Potential Antitumor Effect of α-Mangostin against Rat Mammary Gland Tumors Induced by LA7 Cells

Abstract

In this study, the chemotherapeutic effect of α-mangostin (AM) was assessed in rats injected with LA7 cells. Rats received AM orally at 30 and 60 mg/kg twice a week for 4 weeks. Cancer biomarkers such as CEA and CA 15-3 were significantly lower in AM-treated rats. Histopathological evaluations showed that AM protects the rat mammary gland from the carcinogenic effects of LA7 cells. Interestingly, AM decreased lipid peroxidation and increased antioxidant enzymes when compared to the control. Immunohistochemistry results of the untreated rats showed abundant PCNA and fewer p53-positive cells than AM-treated rats. Using the TUNEL test, AM-treated animals had higher apoptotic cell numbers than those untreated. This report revealed that that AM lessened oxidative stress, suppressed proliferation, and minimized LA7-induced mammary carcinogenesis. Therefore, the current study suggests that AM has significant potential for breast cancer treatment.

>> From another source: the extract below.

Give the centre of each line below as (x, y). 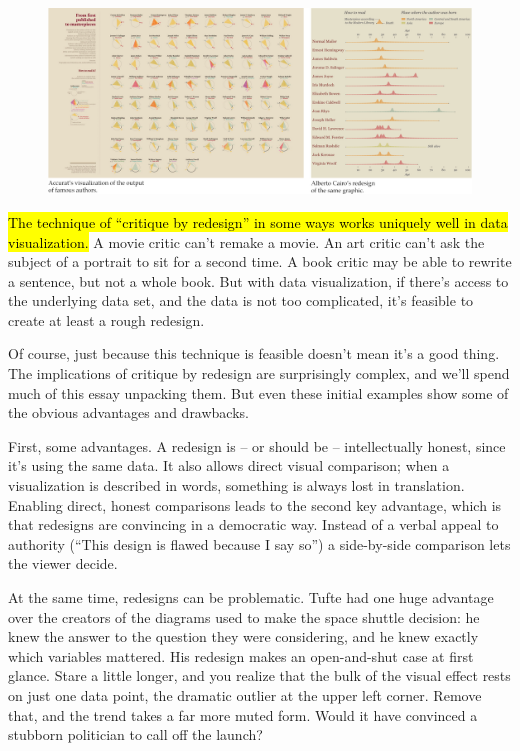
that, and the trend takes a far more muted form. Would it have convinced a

Keywords: LA7 cells; antioxidant; apoptosis; immunohistochemistry; mammary cancer; α-mangostin.

Figure 1

Chemical structure of α-mangostin (AM).

Figure 2

The effect of treatments on animal tumor volume (mm³) at 0, 7, 14, and 28 days compared to the control groups. Each value represents mean ± S.D. of given number of animals (n = 5), Values are statistically significant at * p < 0.05.

Figure 3

Histopathological photomicrograph of (A) Normal mammary gland before experimental cancer induction; note well differentiated ductal structure. Black arrow refer to normal well differentiated ductal structure. (B) Mammary gland after experimental tumor induction; note poorly differentiated ductal and tubular structures with variation in cellular nuclear sizes (UT). Note insert (left bottom corner) showing neovascularization disrupted tubular structure and high mitotic index. (C) Mammary gland treated with low dose after experimental cancer induction. Note reorganization of mammary tubular structure (MR) demarcated by muscle from tubular adenocarcinoma (AC). Note insert (left bottom corner) showing reorganization of tubular structure and neovascularization disrupted tubular structure. (D) Mammary gland treated with high dose after experimental cancer induction. Note reorganization of mammary tissue (R) interspersed with tubular adenocarcinoma (TA) with extensive necrosis and hyaline deposition in the connective tissue. Note insert (left bottom corner) showing organization of tubular structure and extensive necrosis of the connective tissue. (E) Mammary gland treated with TAM after experimental mammary tumor induction, showing ductal reorganization (RT). Note neovascularization, congestion, necrosis, and reorganization of mammary tissue interspersed with adenocarcinoma (insert). (F) Mammary gland treated with AM 60 mg/kg alone showing apparently normal appearance of tissue with well-differentiated ductal structure (Bar = 50 µm, H&E).

Figure 4

In situ TdT-mediated dUTP nick-end labeling (TUNEL assay) in breast tissue of rats. (A) Normal section showing absence of apoptotic cells. (B) TUNEL staining in (MTC group) section showing aggressive cell proliferation without apoptosis. (C) Cancerous section treated with 30 mg/kg body wt. AM showing numerous TUNEL-positive cells. (D) Cancerous section treated with 60 mg/kg body wt. AM showing frequent TUNEL-positive cells among treatment groups. (E) Cancerous section treated with 10 mg/kg body wt. of TAM showing the most frequent TUNEL-positive cells among treatment groups. (F) For an amount of 60 mg/kg AM alone no signs of apoptosis were noted on these sections (Bar = 20 µm).

Figure 5

Depicts immunoexpression of PCNA in (A) Normal control rats (no expression), (B) MTC group without treatment rats (over expression) with strong diffuse intensity, (C) (MT + AM-LD)-treated rats (down-regulated) with strong multifocal intensity, (D) (MT + 60 mg/kg AM-HD) treated rats (down-regulated) strong focal intensity, (E) (MT + 10 mg/kg TAM) down-regulation with strong focal intensity. (F) AM-HD 60 mg/kg alone treated rats (expression not detectable). Brown staining indicates positive cells (20× magnifications).

Figure 6

Depicts immunoexpression of p53 in (A) Normal control rats (weak expression), (B) MTC group without treatment rats (weak expression), (C) (MT + AM-LD)-treated rats (up-regulated) with strong multifocal intensity, (D) (MT + AM-HD)-treated rats (up-regulated) with strong focal intensity, (E) (MT + 10 mg/kg TAM) up-regulated with strong multifocal intensity, (F) AM 60 mg/kg alone treated rats (weak expression). Brown staining indicates positive cells (20× magnifications).